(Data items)

####################

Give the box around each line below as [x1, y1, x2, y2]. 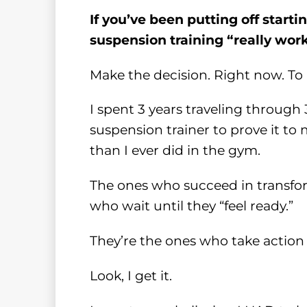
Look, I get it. [89, 268, 172, 284]
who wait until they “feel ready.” [89, 198, 293, 214]
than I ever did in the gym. [89, 143, 260, 159]
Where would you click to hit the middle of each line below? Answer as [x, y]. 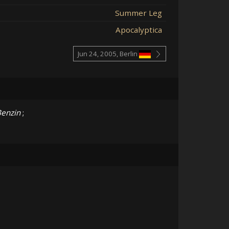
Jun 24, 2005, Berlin [107, 54]
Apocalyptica [139, 29]
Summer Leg [139, 13]
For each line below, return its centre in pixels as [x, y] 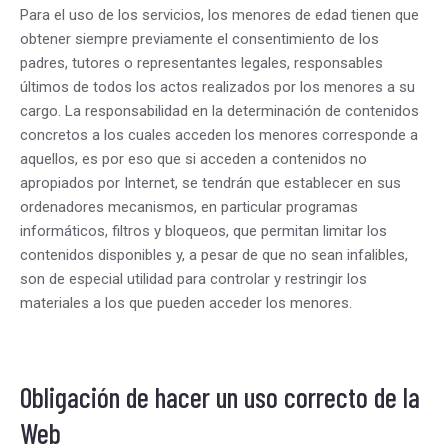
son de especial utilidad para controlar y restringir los [193, 279]
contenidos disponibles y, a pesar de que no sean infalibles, [214, 255]
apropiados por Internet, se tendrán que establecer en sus [210, 183]
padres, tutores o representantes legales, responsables [201, 63]
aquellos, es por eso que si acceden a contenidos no [193, 159]
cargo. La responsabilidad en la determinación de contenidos [219, 111]
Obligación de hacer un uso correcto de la [220, 397]
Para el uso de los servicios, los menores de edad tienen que [219, 15]
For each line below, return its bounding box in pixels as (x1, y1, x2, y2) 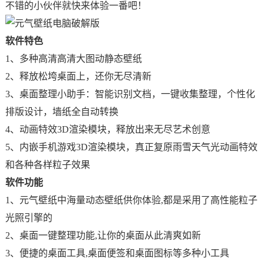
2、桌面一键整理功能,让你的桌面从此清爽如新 (5, 230, 201, 240)
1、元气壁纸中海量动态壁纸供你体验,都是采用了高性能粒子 (5, 195, 258, 205)
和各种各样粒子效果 (5, 160, 90, 170)
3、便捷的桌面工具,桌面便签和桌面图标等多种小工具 (5, 248, 229, 258)
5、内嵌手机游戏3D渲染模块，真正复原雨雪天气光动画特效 (5, 142, 258, 152)
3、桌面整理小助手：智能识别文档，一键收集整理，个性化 (5, 89, 255, 99)
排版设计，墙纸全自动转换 (5, 107, 118, 117)
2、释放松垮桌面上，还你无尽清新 (5, 71, 151, 81)
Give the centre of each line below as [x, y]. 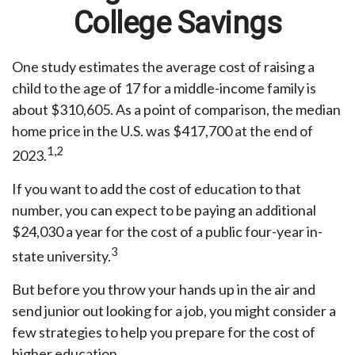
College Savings [177, 23]
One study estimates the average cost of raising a [163, 67]
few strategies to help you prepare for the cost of [164, 332]
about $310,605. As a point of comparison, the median [176, 109]
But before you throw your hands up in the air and [164, 289]
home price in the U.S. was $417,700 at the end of [162, 131]
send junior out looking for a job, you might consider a [174, 311]
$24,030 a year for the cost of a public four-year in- [167, 231]
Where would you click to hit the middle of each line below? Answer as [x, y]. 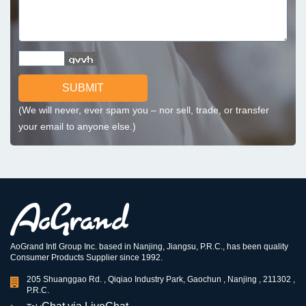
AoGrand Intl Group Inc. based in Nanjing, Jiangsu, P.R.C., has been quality [149, 247]
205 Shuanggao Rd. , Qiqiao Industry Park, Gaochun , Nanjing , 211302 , [161, 279]
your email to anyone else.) [77, 126]
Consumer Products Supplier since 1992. [86, 258]
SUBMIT [83, 88]
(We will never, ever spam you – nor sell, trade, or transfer [144, 110]
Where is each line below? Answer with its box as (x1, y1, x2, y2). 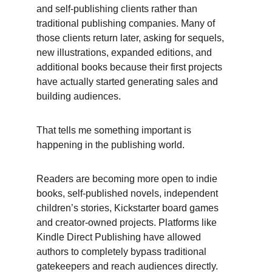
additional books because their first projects (36, 62, 225, 72)
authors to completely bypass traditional (36, 246, 209, 257)
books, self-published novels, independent (36, 188, 220, 199)
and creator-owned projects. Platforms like (36, 217, 219, 228)
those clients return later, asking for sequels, (36, 33, 226, 43)
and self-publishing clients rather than (36, 4, 200, 14)
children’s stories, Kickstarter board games (36, 203, 221, 213)
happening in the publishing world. (36, 140, 187, 150)
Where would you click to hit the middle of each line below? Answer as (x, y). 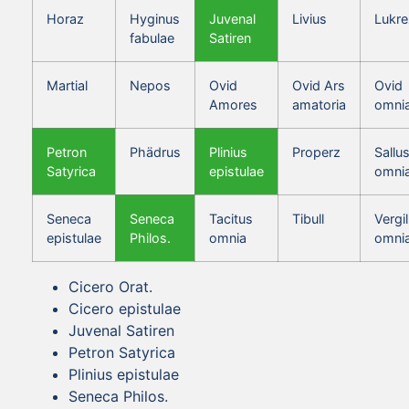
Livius (309, 18)
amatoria (319, 104)
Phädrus (155, 152)
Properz (316, 152)
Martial (67, 85)
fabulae (152, 37)
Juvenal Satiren (121, 330)
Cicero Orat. (110, 286)
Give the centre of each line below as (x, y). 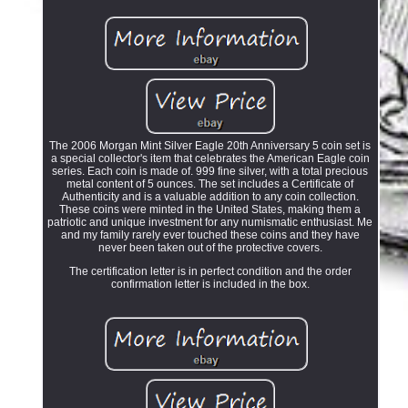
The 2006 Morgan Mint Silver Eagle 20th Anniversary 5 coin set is (210, 146)
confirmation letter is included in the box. (210, 285)
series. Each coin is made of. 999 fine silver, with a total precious (210, 172)
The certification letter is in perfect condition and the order (210, 272)
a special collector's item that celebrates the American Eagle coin (210, 159)
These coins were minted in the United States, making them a (210, 210)
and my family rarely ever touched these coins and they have (210, 235)
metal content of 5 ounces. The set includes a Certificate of (210, 184)
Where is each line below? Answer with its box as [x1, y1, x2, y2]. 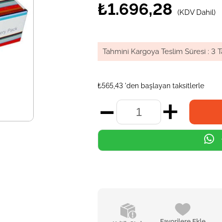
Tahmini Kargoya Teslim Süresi [103, 47, 206, 56]
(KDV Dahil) [177, 8, 216, 17]
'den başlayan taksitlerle [125, 82, 205, 90]
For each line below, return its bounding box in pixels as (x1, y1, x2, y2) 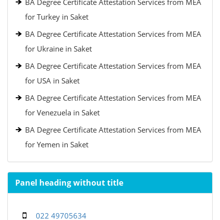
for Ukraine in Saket (25, 44, 92, 54)
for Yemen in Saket (25, 139, 88, 149)
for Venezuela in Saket (25, 108, 100, 117)
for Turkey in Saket (25, 12, 88, 22)
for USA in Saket (25, 76, 80, 85)
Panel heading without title (15, 177, 123, 188)
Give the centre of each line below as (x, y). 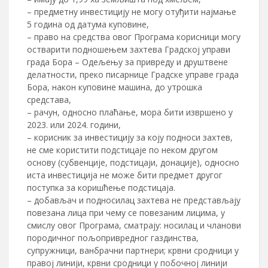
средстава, (49, 100)
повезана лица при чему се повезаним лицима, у (126, 213)
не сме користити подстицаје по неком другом (122, 150)
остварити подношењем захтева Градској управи (129, 49)
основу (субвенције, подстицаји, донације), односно (133, 162)
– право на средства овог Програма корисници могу (134, 37)
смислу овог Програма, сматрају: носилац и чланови (134, 225)
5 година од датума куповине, (88, 24)
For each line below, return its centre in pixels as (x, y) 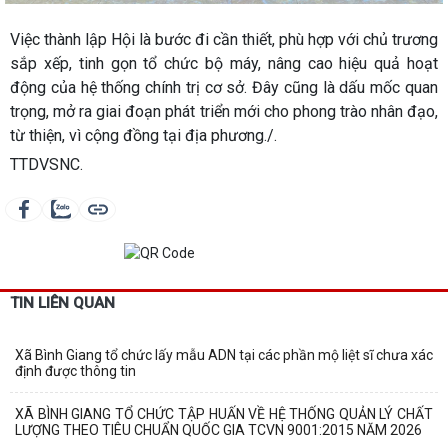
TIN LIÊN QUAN (62, 303)
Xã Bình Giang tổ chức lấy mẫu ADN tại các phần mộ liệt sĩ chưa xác (224, 355)
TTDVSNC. (46, 165)
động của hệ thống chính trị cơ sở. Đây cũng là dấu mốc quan (224, 88)
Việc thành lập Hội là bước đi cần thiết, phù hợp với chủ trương (224, 40)
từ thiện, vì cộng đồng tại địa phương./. (143, 136)
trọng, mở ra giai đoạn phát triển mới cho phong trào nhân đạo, (224, 112)
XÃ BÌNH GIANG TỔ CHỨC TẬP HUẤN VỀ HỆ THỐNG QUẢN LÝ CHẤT (224, 414)
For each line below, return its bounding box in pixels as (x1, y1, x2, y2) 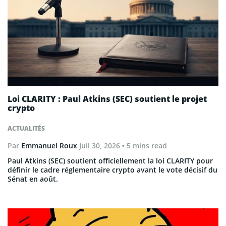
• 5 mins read (120, 140, 167, 150)
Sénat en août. (8, 174, 58, 184)
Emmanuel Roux (21, 140, 77, 150)
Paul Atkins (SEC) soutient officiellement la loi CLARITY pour (8, 155, 213, 165)
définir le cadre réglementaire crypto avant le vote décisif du (8, 164, 217, 175)
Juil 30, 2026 (79, 140, 120, 150)
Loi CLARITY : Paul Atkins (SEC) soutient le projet (8, 93, 207, 104)
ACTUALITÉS (8, 124, 45, 133)
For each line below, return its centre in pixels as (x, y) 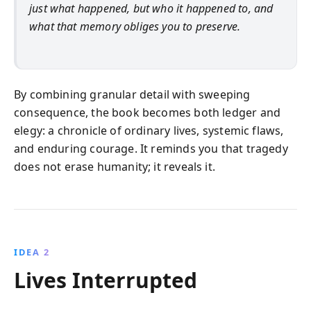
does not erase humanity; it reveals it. (115, 166)
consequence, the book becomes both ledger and (148, 112)
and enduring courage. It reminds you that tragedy (151, 148)
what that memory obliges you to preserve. (135, 26)
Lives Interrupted (106, 280)
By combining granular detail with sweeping (132, 94)
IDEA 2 (32, 252)
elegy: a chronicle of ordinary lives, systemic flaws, (149, 130)
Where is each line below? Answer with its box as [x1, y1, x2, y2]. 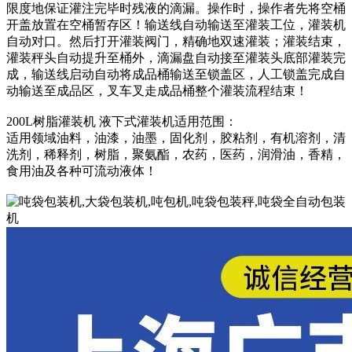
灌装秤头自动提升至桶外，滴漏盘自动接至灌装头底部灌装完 [6, 50, 346, 64]
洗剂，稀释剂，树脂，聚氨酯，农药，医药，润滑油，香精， [6, 147, 346, 161]
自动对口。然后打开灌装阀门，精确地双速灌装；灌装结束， [6, 34, 346, 48]
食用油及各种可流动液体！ [6, 163, 157, 178]
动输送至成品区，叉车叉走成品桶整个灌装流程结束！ [6, 83, 308, 97]
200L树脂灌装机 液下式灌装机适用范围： [6, 114, 237, 128]
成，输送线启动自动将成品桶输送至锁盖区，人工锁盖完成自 [6, 67, 346, 81]
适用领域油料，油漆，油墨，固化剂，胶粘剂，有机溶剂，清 [6, 130, 346, 145]
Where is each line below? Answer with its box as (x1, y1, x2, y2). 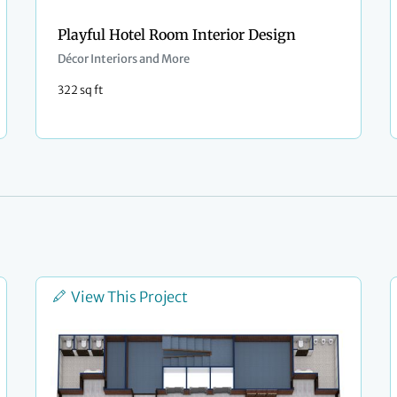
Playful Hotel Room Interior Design (58, 26, 296, 44)
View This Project (71, 288, 188, 307)
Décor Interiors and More (58, 51, 190, 67)
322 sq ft (58, 82, 103, 97)
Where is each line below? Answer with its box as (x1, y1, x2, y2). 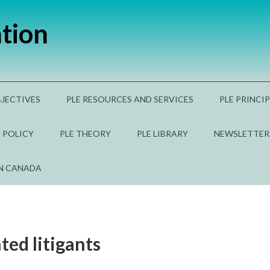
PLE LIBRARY (137, 128, 188, 139)
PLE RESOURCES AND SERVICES (66, 94, 193, 104)
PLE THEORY (60, 128, 111, 139)
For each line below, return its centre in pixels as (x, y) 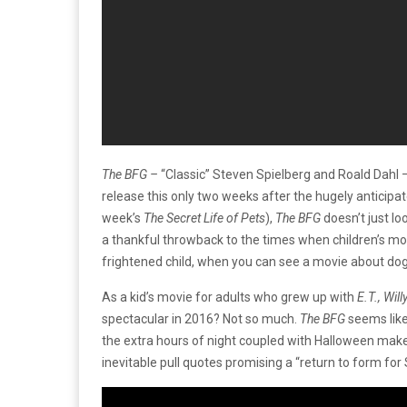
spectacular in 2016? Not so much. (201, 319)
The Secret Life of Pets (204, 218)
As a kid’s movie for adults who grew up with (229, 297)
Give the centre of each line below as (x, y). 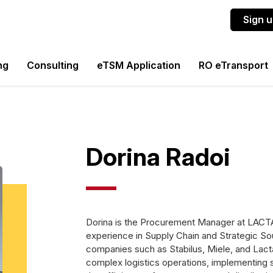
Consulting (53, 65)
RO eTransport (233, 65)
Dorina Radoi (158, 157)
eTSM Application (139, 65)
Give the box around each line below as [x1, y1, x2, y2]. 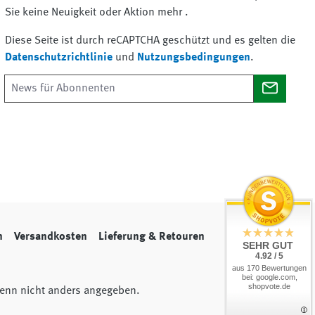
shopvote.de [248, 282, 290, 290]
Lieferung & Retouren [98, 231, 205, 243]
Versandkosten [14, 231, 87, 243]
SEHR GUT [243, 240, 293, 251]
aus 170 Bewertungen [232, 264, 307, 272]
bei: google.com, [241, 273, 297, 281]
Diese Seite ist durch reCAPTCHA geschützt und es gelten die [4, 34, 295, 46]
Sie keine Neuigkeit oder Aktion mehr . [4, 6, 188, 18]
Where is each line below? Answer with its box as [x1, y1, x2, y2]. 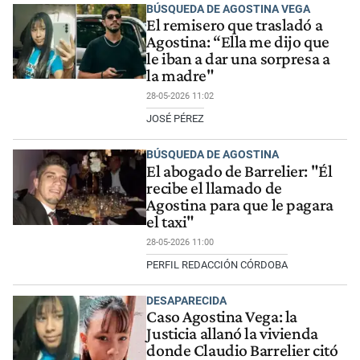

####################

- _WHAT IS REQUIRED_:
Go through the data and show every line where "Nanjing" occurs.

- _EXERCISE RESULT_:
AoGrand Intl Group Inc. based in Nanjing, Jiangsu, P.R.C., has been quality [149, 247]
205 Shuanggao Rd. , Qiqiao Industry Park, Gaochun , Nanjing , 211302 , [161, 279]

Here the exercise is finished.